---- DATA UNDER STUDY

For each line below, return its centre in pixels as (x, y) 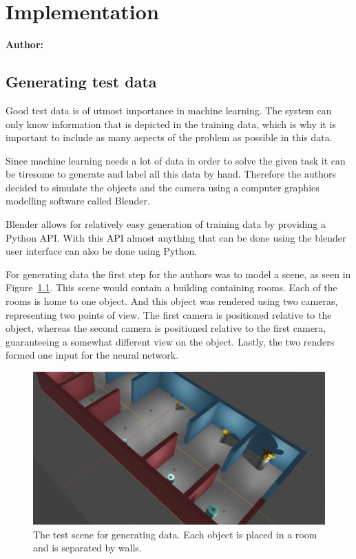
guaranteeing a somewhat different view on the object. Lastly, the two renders (170, 341)
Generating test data (81, 82)
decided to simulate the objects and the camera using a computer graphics (163, 187)
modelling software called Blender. (78, 201)
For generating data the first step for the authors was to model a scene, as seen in (178, 274)
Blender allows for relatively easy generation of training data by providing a (166, 224)
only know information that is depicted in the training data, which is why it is (171, 124)
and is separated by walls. (87, 548)
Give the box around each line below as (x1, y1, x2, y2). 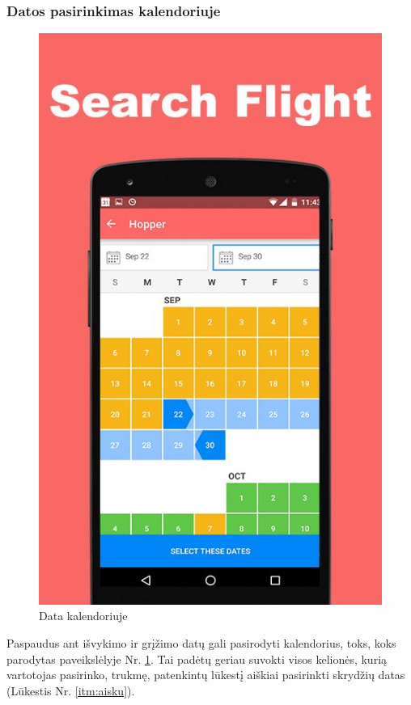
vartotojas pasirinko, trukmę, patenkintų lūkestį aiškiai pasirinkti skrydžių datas (6, 666, 405, 683)
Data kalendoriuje (39, 607, 128, 624)
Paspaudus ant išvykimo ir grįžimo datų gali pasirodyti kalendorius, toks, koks (6, 635, 396, 652)
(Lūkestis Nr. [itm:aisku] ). (6, 682, 135, 699)
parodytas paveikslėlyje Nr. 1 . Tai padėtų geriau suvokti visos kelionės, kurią (6, 650, 388, 667)
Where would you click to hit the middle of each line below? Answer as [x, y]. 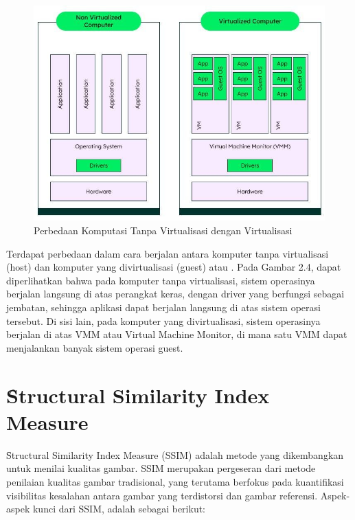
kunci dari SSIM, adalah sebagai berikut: [119, 509]
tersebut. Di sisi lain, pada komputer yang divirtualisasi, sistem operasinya [163, 320]
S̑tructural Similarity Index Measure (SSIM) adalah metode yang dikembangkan [175, 454]
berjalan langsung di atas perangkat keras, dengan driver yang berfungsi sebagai [175, 294]
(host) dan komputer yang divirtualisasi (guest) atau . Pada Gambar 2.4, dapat [174, 267]
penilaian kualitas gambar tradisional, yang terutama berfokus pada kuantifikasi [175, 481]
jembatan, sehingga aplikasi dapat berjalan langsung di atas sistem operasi [163, 307]
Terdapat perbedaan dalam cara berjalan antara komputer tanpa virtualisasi [168, 253]
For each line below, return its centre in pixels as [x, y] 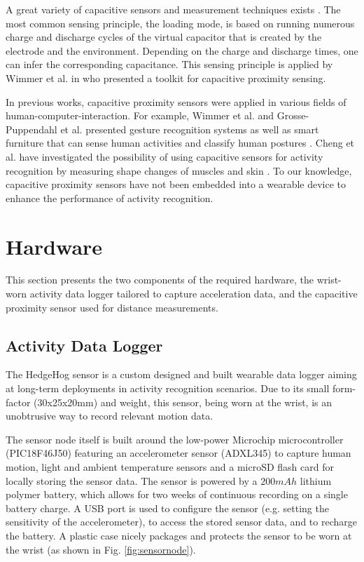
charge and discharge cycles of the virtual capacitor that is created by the [164, 37]
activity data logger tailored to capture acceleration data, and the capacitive [194, 294]
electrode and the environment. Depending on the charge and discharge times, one [182, 50]
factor [18, 402]
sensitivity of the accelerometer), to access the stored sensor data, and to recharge [181, 522]
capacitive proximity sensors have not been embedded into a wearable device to [176, 184]
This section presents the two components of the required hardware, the [160, 280]
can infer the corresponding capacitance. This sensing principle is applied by [169, 64]
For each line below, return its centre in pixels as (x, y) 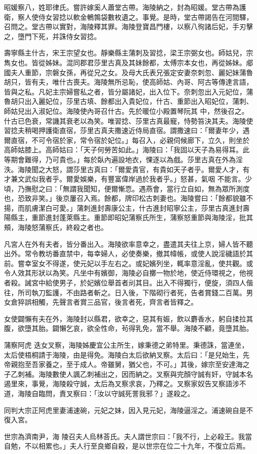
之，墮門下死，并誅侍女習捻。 (52, 36)
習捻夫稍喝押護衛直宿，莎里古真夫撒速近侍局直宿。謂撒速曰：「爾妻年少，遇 (127, 130)
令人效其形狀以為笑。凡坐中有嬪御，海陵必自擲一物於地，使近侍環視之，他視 (128, 273)
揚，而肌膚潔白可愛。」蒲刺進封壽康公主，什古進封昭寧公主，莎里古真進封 (123, 207)
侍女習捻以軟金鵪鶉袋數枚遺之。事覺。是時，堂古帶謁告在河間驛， (146, 17)
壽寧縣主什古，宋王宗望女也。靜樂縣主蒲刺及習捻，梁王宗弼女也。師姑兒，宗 (128, 53)
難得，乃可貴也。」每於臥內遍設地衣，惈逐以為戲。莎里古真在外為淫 (133, 159)
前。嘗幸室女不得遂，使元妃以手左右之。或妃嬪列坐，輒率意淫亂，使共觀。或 (128, 263)
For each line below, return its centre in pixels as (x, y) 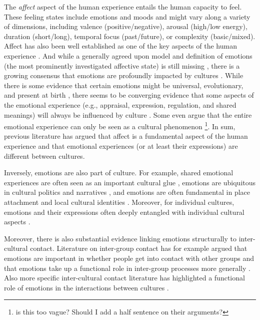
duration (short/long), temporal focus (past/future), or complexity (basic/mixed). (130, 36)
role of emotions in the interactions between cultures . (86, 287)
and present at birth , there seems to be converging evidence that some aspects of (129, 95)
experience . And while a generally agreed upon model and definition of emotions (128, 55)
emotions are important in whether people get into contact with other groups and (129, 258)
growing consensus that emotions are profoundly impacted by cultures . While (124, 75)
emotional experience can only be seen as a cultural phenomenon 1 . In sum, (120, 125)
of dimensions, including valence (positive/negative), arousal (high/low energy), (126, 26)
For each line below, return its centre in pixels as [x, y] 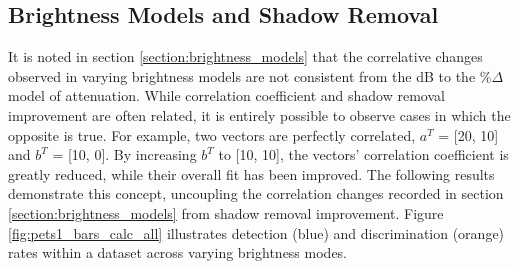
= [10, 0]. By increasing [124, 154]
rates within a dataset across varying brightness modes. [178, 252]
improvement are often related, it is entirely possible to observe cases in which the [259, 114]
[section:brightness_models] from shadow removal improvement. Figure [226, 212]
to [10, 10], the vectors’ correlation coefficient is [363, 154]
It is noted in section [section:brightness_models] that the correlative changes [245, 56]
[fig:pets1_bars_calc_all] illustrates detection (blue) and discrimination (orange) [256, 232]
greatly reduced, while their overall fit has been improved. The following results [251, 173]
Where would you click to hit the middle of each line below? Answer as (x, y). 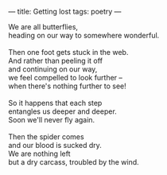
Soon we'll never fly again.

--------

Starting with the line above that holds "之，墮門下死，并誅侍女習捻。 (52, 36)" and stopping with the line that holds "前。嘗幸室女不得遂，使元妃以手左右之。或妃嬪列坐，輒率意淫亂，使共觀。或 (128, 263)", reproduce each line exactly, omitting all other lines.

WRITTEN RESPONSE:
之，墮門下死，并誅侍女習捻。 (52, 36)
習捻夫稍喝押護衛直宿，莎里古真夫撒速近侍局直宿。謂撒速曰：「爾妻年少，遇 (127, 130)
令人效其形狀以為笑。凡坐中有嬪御，海陵必自擲一物於地，使近侍環視之，他視 (128, 273)
揚，而肌膚潔白可愛。」蒲刺進封壽康公主，什古進封昭寧公主，莎里古真進封 (123, 207)
侍女習捻以軟金鵪鶉袋數枚遺之。事覺。是時，堂古帶謁告在河間驛， (146, 17)
壽寧縣主什古，宋王宗望女也。靜樂縣主蒲刺及習捻，梁王宗弼女也。師姑兒，宗 (128, 53)
難得，乃可貴也。」每於臥內遍設地衣，惈逐以為戲。莎里古真在外為淫 (133, 159)
前。嘗幸室女不得遂，使元妃以手左右之。或妃嬪列坐，輒率意淫亂，使共觀。或 (128, 263)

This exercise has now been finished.